## What you have to do
Transcribe, word for word and without additions, each line below from the one containing "Women’s Chamber of" through the one containing "ensuring the safety", both ends included.

## Records
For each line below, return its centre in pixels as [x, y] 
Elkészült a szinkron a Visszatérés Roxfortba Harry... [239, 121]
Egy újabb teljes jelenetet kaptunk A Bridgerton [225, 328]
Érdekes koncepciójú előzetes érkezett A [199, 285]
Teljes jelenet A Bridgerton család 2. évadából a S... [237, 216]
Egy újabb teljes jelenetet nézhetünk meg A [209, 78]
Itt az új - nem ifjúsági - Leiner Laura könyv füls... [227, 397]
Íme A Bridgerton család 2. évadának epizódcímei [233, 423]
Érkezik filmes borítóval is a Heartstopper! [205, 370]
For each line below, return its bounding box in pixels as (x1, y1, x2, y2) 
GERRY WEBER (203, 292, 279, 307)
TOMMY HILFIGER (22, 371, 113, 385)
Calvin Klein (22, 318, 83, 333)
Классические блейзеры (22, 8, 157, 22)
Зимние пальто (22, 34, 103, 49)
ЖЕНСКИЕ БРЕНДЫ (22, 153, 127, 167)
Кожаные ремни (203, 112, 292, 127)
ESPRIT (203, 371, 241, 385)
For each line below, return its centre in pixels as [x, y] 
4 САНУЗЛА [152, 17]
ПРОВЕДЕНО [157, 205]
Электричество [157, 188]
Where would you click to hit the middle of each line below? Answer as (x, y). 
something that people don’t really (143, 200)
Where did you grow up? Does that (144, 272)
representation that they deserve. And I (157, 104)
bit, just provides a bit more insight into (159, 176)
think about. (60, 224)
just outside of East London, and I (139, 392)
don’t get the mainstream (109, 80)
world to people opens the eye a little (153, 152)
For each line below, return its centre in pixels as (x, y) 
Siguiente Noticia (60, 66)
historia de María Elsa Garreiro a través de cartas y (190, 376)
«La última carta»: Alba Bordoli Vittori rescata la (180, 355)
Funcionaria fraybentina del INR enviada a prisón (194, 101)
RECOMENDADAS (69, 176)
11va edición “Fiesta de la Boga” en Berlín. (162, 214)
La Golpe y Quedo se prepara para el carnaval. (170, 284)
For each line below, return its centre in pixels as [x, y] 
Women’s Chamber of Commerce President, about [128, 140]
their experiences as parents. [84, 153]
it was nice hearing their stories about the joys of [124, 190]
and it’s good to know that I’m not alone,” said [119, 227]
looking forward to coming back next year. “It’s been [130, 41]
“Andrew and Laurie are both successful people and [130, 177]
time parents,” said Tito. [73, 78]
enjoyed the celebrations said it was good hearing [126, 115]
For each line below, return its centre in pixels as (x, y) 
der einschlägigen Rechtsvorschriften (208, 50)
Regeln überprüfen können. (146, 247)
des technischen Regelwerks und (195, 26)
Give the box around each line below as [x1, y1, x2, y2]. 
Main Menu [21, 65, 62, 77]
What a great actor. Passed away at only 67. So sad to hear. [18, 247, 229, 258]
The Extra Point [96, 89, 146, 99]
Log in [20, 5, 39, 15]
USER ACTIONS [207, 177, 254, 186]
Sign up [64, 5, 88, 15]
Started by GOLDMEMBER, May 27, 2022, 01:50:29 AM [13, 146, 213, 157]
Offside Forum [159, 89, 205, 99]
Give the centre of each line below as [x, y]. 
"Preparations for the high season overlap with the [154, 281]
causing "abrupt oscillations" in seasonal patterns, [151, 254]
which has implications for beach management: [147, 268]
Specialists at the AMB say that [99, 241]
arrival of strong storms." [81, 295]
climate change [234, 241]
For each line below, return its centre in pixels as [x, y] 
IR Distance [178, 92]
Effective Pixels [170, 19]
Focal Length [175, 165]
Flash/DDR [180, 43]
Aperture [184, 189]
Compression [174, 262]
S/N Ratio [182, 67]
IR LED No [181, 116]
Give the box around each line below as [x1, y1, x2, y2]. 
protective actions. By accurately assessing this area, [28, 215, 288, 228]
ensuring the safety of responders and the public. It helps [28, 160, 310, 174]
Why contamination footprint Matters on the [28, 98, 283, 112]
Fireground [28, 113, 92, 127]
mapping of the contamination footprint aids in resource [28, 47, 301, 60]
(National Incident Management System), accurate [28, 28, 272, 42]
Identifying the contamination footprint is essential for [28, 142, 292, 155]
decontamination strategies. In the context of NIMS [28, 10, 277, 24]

## Reply to the exercise
Women’s Chamber of Commerce President, about [128, 140]
their experiences as parents. [84, 153]
it was nice hearing their stories about the joys of [124, 190]
and it’s good to know that I’m not alone,” said [119, 227]
looking forward to coming back next year. “It’s been [130, 41]
“Andrew and Laurie are both successful people and [130, 177]
time parents,” said Tito. [73, 78]
enjoyed the celebrations said it was good hearing [126, 115]
For each line below, return its centre in pixels as (x, y) 
der einschlägigen Rechtsvorschriften (208, 50)
Regeln überprüfen können. (146, 247)
des technischen Regelwerks und (195, 26)
Give the box around each line below as [x1, y1, x2, y2]. 
Main Menu [21, 65, 62, 77]
What a great actor. Passed away at only 67. So sad to hear. [18, 247, 229, 258]
The Extra Point [96, 89, 146, 99]
Log in [20, 5, 39, 15]
USER ACTIONS [207, 177, 254, 186]
Sign up [64, 5, 88, 15]
Started by GOLDMEMBER, May 27, 2022, 01:50:29 AM [13, 146, 213, 157]
Offside Forum [159, 89, 205, 99]
Give the centre of each line below as [x, y]. 
"Preparations for the high season overlap with the [154, 281]
causing "abrupt oscillations" in seasonal patterns, [151, 254]
which has implications for beach management: [147, 268]
Specialists at the AMB say that [99, 241]
arrival of strong storms." [81, 295]
climate change [234, 241]
For each line below, return its centre in pixels as [x, y] 
IR Distance [178, 92]
Effective Pixels [170, 19]
Focal Length [175, 165]
Flash/DDR [180, 43]
Aperture [184, 189]
Compression [174, 262]
S/N Ratio [182, 67]
IR LED No [181, 116]
Give the box around each line below as [x1, y1, x2, y2]. 
protective actions. By accurately assessing this area, [28, 215, 288, 228]
ensuring the safety of responders and the public. It helps [28, 160, 310, 174]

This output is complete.